By District Bulletin Council Watch.
IT LOOKS LIKE it’s back to the drawing board for Queanbeyan-Palerang Regional Council (QPRC) on a new administration building. But that’s not all bad news.
QPRC’s efforts to entice the NSW Police to move from their current Queanbeyan station into the proposed six-storey, $57 million council headquarters were resoundingly rejected when NSW Police Commissioner Mick Fuller appeared before Budget Estimates earlier this month.
Under questioning from Labor MLC Courtney Houssos, Commissioner Fuller reiterated his position that the new Queanbeyan police station should be built on the existing site.
While there were some minor complications with the site, “… it is the right place to have a police station and I am pushing on with it,” he told the hearing at Parliament House in Sydney on 9 November.
“… we have learnt that when we build new police stations in justice precincts, if there is a courthouse we need to be next to the courthouse, otherwise it impacts on local police, it impacts on transportation and a whole range of things.”

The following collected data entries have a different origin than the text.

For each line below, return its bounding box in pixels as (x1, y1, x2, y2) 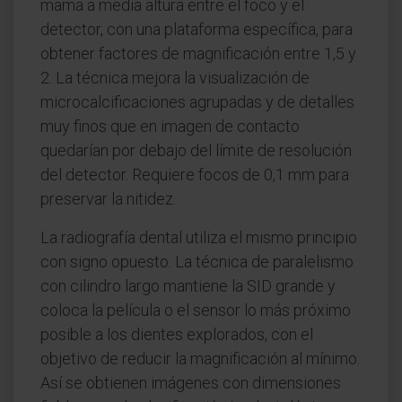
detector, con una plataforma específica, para (40, 20, 353, 39)
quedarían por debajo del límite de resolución (40, 141, 352, 160)
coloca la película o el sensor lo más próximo (40, 301, 351, 319)
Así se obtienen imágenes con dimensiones (40, 373, 341, 392)
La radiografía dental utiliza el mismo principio (40, 228, 357, 247)
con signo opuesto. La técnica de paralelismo (40, 252, 354, 271)
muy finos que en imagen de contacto (40, 117, 300, 135)
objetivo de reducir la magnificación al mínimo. (40, 349, 360, 368)
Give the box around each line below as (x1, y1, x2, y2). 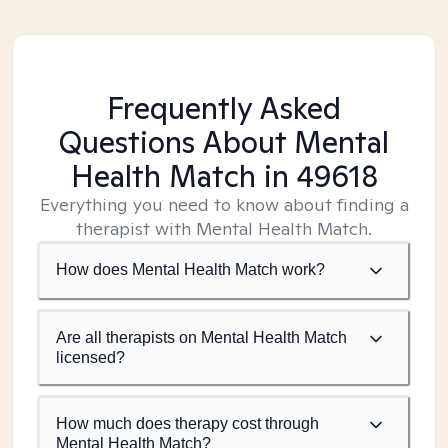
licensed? (56, 349, 125, 366)
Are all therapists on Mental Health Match (56, 329, 347, 346)
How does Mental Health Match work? (56, 261, 325, 278)
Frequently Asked (107, 88, 341, 128)
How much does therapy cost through (56, 415, 319, 432)
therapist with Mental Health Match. (76, 217, 372, 240)
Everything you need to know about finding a (39, 193, 409, 216)
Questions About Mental (59, 122, 389, 162)
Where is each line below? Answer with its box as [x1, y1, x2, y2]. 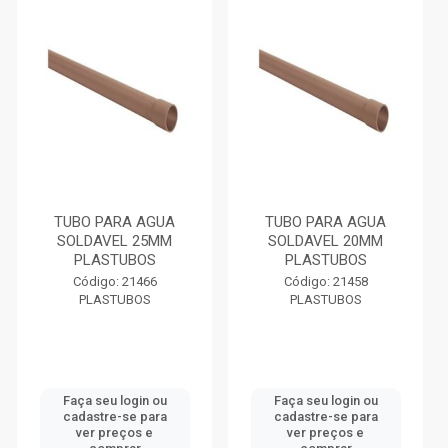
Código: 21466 [72, 274, 157, 289]
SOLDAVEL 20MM [268, 232, 383, 250]
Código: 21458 [283, 274, 368, 289]
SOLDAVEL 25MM [57, 232, 172, 250]
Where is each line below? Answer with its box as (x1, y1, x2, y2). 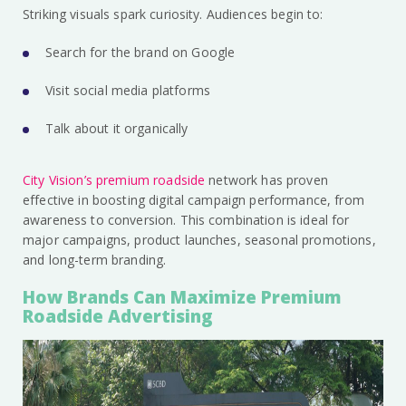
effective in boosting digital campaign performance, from (23, 191, 364, 209)
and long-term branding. (23, 251, 167, 269)
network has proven (205, 171, 328, 189)
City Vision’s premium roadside (23, 171, 206, 189)
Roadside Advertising (23, 304, 213, 329)
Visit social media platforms (45, 82, 210, 100)
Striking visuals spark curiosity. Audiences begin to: (23, 5, 324, 24)
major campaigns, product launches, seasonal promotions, (23, 231, 376, 249)
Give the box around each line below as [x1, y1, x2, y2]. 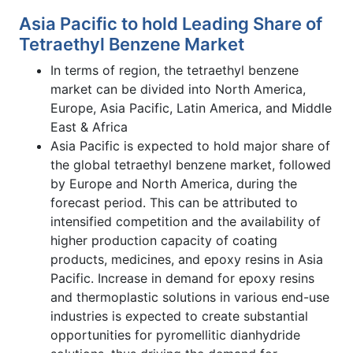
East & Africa [50, 118, 128, 135]
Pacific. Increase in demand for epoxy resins [50, 269, 314, 286]
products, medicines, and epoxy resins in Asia [50, 251, 323, 267]
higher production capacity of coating [50, 232, 277, 248]
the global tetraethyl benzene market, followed [50, 156, 331, 173]
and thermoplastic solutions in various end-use [50, 288, 329, 305]
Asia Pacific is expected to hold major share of [50, 137, 330, 154]
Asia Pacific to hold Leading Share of [19, 13, 322, 34]
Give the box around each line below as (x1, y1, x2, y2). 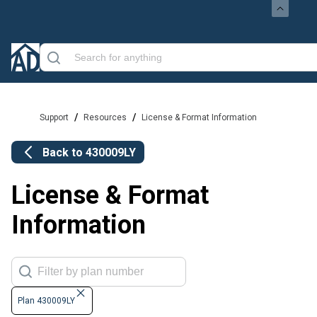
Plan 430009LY (18, 296, 75, 306)
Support (40, 113, 69, 122)
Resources (83, 113, 127, 122)
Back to (42, 145, 86, 159)
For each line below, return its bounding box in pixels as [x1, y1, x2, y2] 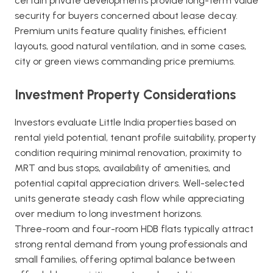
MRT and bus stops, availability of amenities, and [15, 162, 230, 174]
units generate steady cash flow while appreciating [15, 193, 244, 204]
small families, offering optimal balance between [15, 253, 235, 265]
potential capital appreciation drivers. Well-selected [15, 177, 244, 189]
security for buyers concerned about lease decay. [15, 10, 238, 21]
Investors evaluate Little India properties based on [15, 116, 236, 128]
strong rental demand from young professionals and [15, 238, 247, 250]
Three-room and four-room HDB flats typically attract [15, 223, 253, 235]
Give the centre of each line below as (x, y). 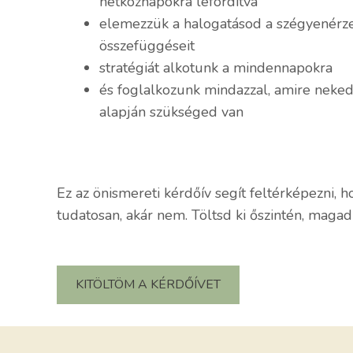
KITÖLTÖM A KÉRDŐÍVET (148, 285)
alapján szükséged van (171, 112)
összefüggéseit (147, 46)
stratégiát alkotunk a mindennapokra (216, 68)
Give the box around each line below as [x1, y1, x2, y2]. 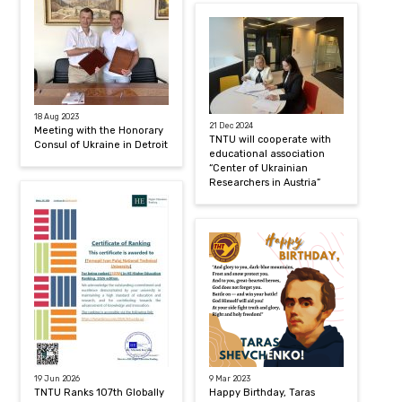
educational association [209, 147, 326, 160]
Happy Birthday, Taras [209, 386, 316, 398]
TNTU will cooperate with [209, 133, 332, 145]
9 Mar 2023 [209, 373, 251, 383]
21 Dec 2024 [209, 120, 254, 130]
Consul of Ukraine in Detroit [34, 138, 169, 151]
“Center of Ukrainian [209, 162, 309, 174]
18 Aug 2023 [34, 111, 80, 121]
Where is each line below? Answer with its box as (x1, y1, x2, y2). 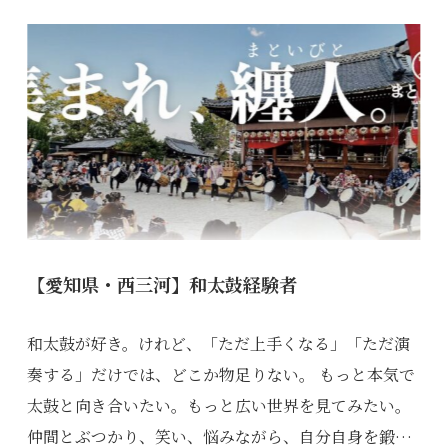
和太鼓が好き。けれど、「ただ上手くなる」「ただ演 (27, 331, 411, 355)
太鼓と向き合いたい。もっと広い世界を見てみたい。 (27, 393, 412, 417)
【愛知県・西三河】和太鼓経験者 (27, 271, 298, 298)
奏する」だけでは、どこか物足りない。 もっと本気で (27, 362, 416, 386)
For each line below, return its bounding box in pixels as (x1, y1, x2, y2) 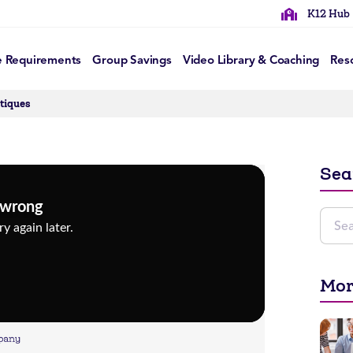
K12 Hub (307, 7, 350, 20)
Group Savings (92, 53, 172, 67)
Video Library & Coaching (182, 53, 320, 67)
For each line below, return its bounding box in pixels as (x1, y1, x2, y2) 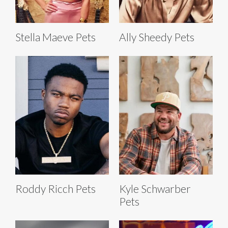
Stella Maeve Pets (15, 31, 96, 44)
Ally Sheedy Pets (119, 31, 194, 44)
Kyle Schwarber (119, 182, 191, 195)
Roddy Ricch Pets (15, 182, 96, 195)
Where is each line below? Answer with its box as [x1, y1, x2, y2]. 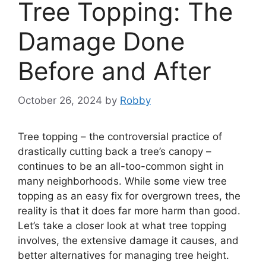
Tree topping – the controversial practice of [18, 130, 222, 142]
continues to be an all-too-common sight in [18, 160, 224, 172]
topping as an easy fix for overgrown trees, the [18, 189, 240, 202]
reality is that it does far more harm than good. [18, 204, 240, 217]
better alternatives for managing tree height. [18, 249, 229, 261]
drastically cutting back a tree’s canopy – [18, 145, 211, 157]
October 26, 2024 [18, 94, 102, 106]
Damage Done [18, 26, 185, 57]
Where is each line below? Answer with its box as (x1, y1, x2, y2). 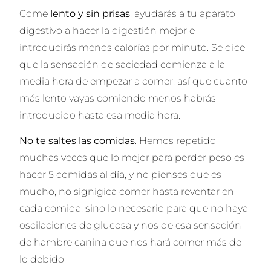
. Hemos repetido (135, 135, 217, 147)
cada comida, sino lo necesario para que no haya (19, 203, 249, 215)
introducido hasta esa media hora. (19, 109, 181, 122)
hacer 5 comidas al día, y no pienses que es (19, 169, 222, 181)
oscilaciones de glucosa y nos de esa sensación (19, 220, 242, 232)
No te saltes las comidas (19, 135, 135, 147)
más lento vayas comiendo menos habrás (19, 93, 217, 105)
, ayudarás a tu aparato (130, 8, 236, 20)
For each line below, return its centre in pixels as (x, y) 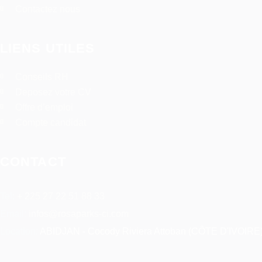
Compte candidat (51, 123)
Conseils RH (42, 77)
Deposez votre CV (53, 92)
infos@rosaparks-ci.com (77, 214)
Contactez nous (48, 9)
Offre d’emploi (44, 107)
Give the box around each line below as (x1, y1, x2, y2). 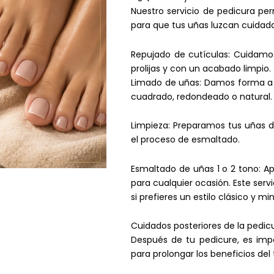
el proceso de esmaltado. (131, 133, 240, 146)
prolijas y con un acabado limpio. (131, 62, 271, 75)
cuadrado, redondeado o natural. (131, 90, 272, 103)
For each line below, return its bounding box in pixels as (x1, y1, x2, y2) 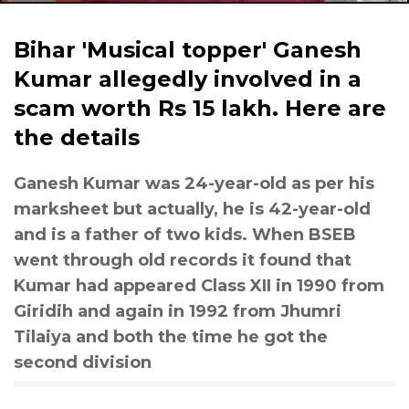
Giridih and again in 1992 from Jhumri (14, 301, 341, 321)
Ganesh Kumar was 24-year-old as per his (14, 173, 374, 194)
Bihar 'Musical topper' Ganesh (14, 37, 362, 63)
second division (14, 352, 152, 372)
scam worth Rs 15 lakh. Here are (14, 95, 386, 121)
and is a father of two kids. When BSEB (14, 225, 356, 245)
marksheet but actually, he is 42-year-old (14, 199, 371, 219)
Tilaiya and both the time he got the (14, 327, 328, 347)
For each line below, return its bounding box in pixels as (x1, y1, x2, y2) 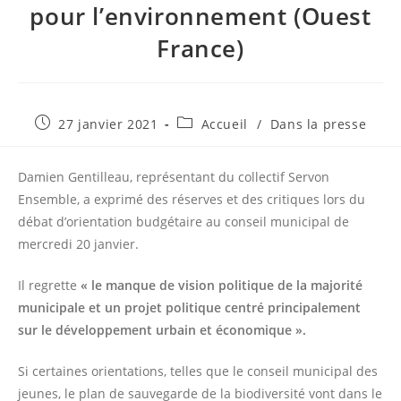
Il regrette (18, 277, 81, 294)
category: (176, 131, 236, 149)
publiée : (33, 131, 92, 149)
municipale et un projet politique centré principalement (18, 299, 361, 317)
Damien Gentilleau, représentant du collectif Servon (18, 168, 329, 186)
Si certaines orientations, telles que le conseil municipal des (18, 363, 378, 380)
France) (157, 32, 244, 65)
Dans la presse (269, 115, 367, 133)
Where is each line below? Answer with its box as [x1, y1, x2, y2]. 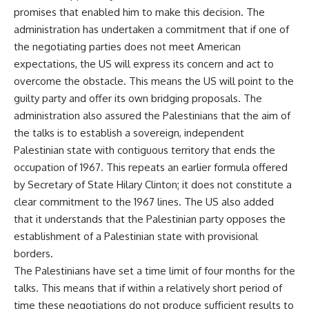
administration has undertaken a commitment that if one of [14, 23, 289, 36]
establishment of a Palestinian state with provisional [14, 230, 258, 243]
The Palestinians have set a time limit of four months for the [14, 264, 295, 277]
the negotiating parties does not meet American [14, 40, 241, 53]
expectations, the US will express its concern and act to [14, 57, 274, 70]
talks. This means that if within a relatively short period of [14, 281, 282, 295]
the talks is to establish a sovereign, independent [14, 126, 244, 139]
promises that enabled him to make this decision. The [14, 6, 265, 19]
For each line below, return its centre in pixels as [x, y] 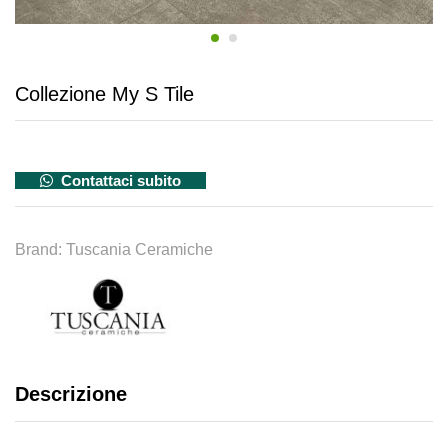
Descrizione [71, 394]
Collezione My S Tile [104, 94]
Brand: [40, 250]
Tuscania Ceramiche [139, 250]
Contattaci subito [119, 181]
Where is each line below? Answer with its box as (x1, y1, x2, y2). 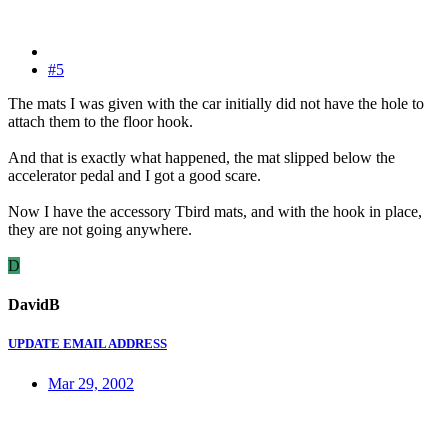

Location of police cells key reason
The District Bulletin understands that the courthouse has no cells, which is one reason proximity to the station with cells is critical, particularly as Queanbeyan hosts trials of serious offences, including murder.
There had been no further official word from the Member for Monaro, John Barilaro. But Labor candidate for Monaro, Bryce Wilson said: “Two years, eight months since a promise of a new police station and construction is yet to begin. [Member for Monaro] Mr Barilaro must guarantee this will be delivered before the next election. As I have said before, let’s build what our police want, where they want and let’s get on with it.”
Councillor Peter Marshall said: “The situation that council now finds itself in vindicates the position that I, Cr Winchester and Cr Harrison took at the September meeting, that we simply had not been provided with enough information at the time to make a decision on whether to proceed with the proposal as it stood.”
A possible response to the loss of the proposed tenant is to reduce the height of the building to four storeys. But since the rent from the police occupancy was designed to help offset the building construction costs, council still faces a financial question.
Council wants underground parking option
The council’s desire for underground car parking seems to be a major consideration. One of the reasons the council rejected rebuilding on the site of the old administration offices is because a stormwater drain rules out underground parking there.
This raises the question of how much (expensive) underground parking is needed in the central city area when there is scope to encourage long-stay car parking in the existing Collett St car park, which is under-used. Council is developing a car parking strategy for the CBD and there is hope for an integrated transport strategy.